Recorded data
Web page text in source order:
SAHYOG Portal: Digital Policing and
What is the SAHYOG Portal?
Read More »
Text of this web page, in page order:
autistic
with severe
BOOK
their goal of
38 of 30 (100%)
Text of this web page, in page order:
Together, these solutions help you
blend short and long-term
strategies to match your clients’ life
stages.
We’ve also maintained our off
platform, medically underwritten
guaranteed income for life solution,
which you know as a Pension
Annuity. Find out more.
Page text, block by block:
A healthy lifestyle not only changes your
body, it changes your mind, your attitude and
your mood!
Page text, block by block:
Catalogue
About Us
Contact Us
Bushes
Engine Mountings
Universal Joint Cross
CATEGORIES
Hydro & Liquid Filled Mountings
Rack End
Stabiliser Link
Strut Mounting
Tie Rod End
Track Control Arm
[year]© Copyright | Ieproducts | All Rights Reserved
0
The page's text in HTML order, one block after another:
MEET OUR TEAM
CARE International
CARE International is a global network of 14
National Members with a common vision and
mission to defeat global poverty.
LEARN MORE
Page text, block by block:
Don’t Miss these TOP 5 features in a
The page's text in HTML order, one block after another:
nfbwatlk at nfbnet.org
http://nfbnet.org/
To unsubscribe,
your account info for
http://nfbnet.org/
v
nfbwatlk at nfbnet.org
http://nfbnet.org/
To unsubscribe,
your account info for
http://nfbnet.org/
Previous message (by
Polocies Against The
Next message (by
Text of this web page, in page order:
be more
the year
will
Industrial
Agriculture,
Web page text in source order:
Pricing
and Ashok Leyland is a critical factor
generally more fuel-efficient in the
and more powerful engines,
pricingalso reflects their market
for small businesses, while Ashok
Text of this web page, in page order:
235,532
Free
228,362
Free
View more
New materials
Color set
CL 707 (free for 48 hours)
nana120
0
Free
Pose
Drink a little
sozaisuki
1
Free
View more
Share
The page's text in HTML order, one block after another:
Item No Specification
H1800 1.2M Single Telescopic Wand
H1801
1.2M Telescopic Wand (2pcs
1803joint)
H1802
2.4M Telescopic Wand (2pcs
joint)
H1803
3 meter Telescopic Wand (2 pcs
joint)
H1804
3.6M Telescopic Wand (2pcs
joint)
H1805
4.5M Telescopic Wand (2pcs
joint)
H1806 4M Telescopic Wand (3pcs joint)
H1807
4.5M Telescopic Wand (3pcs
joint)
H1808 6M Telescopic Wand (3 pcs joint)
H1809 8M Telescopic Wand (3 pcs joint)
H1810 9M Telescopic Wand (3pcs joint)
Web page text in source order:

### [The task]
Write out every record shown above, word for word.

### [Response below]
Web page text in source order:
SAHYOG Portal: Digital Policing and
What is the SAHYOG Portal?
Read More »
Text of this web page, in page order:
autistic
with severe
BOOK
their goal of
38 of 30 (100%)
Text of this web page, in page order:
Together, these solutions help you
blend short and long-term
strategies to match your clients’ life
stages.
We’ve also maintained our off
platform, medically underwritten
guaranteed income for life solution,
which you know as a Pension
Annuity. Find out more.
Page text, block by block:
A healthy lifestyle not only changes your
body, it changes your mind, your attitude and
your mood!
Page text, block by block:
Catalogue
About Us
Contact Us
Bushes
Engine Mountings
Universal Joint Cross
CATEGORIES
Hydro & Liquid Filled Mountings
Rack End
Stabiliser Link
Strut Mounting
Tie Rod End
Track Control Arm
[year]© Copyright | Ieproducts | All Rights Reserved
0
The page's text in HTML order, one block after another:
MEET OUR TEAM
CARE International
CARE International is a global network of 14
National Members with a common vision and
mission to defeat global poverty.
LEARN MORE
Page text, block by block:
Don’t Miss these TOP 5 features in a
The page's text in HTML order, one block after another:
nfbwatlk at nfbnet.org
http://nfbnet.org/
To unsubscribe,
your account info for
http://nfbnet.org/
v
nfbwatlk at nfbnet.org
http://nfbnet.org/
To unsubscribe,
your account info for
http://nfbnet.org/
Previous message (by
Polocies Against The
Next message (by
Text of this web page, in page order:
be more
the year
will
Industrial
Agriculture,
Web page text in source order:
Pricing
and Ashok Leyland is a critical factor
generally more fuel-efficient in the
and more powerful engines,
pricingalso reflects their market
for small businesses, while Ashok
Text of this web page, in page order:
235,532
Free
228,362
Free
View more
New materials
Color set
CL 707 (free for 48 hours)
nana120
0
Free
Pose
Drink a little
sozaisuki
1
Free
View more
Share
The page's text in HTML order, one block after another:
Item No Specification
H1800 1.2M Single Telescopic Wand
H1801
1.2M Telescopic Wand (2pcs
1803joint)
H1802
2.4M Telescopic Wand (2pcs
joint)
H1803
3 meter Telescopic Wand (2 pcs
joint)
H1804
3.6M Telescopic Wand (2pcs
joint)
H1805
4.5M Telescopic Wand (2pcs
joint)
H1806 4M Telescopic Wand (3pcs joint)
H1807
4.5M Telescopic Wand (3pcs
joint)
H1808 6M Telescopic Wand (3 pcs joint)
H1809 8M Telescopic Wand (3 pcs joint)
H1810 9M Telescopic Wand (3pcs joint)
Web page text in source order:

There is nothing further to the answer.